Supplied material
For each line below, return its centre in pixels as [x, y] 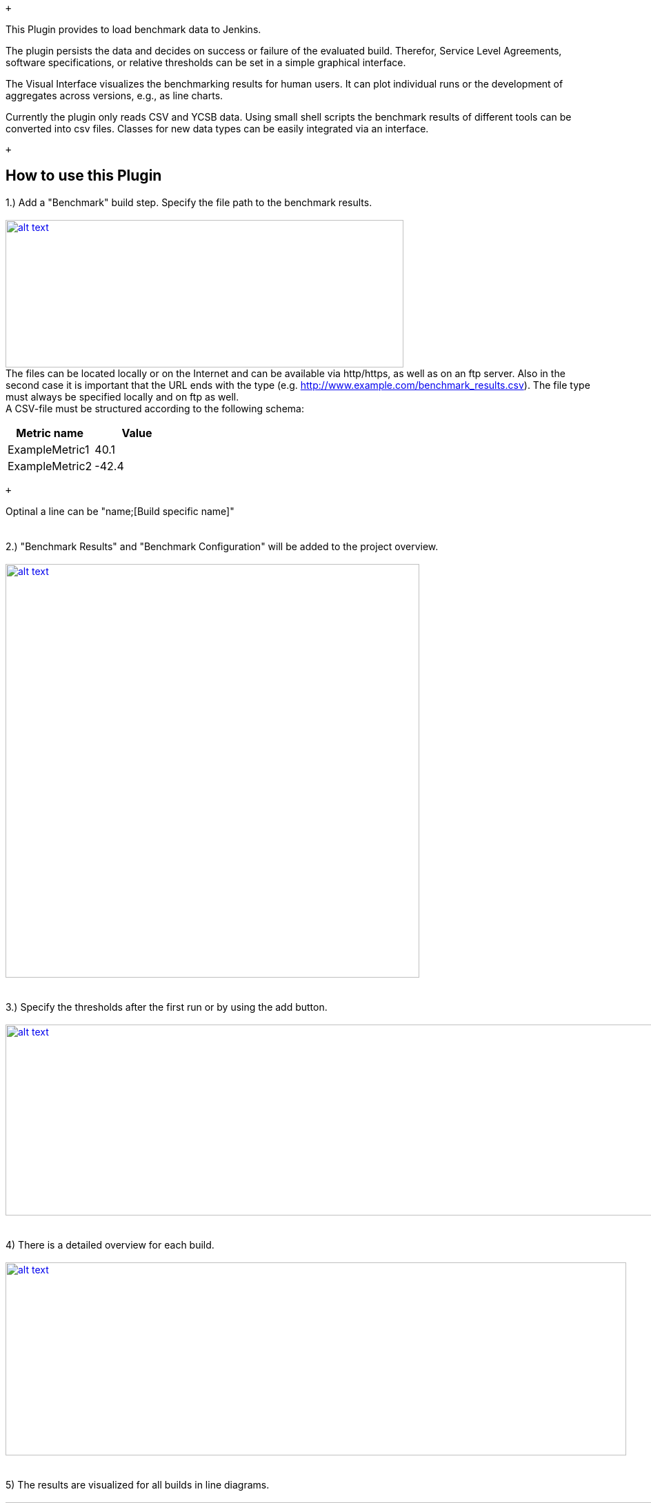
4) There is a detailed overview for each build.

---

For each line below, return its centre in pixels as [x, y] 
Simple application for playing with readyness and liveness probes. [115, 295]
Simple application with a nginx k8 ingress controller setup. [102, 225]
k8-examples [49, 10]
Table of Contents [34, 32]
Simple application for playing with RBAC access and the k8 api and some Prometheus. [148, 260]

Work to complete
What is needed is an exact copy of the lines above, from the one containing "Simple application for playing with readyness" through the one containing "Simple application for playing with RBAC", with nothing added.

Task answer
Simple application for playing with readyness and liveness probes. [115, 295]
Simple application with a nginx k8 ingress controller setup. [102, 225]
k8-examples [49, 10]
Table of Contents [34, 32]
Simple application for playing with RBAC access and the k8 api and some Prometheus. [148, 260]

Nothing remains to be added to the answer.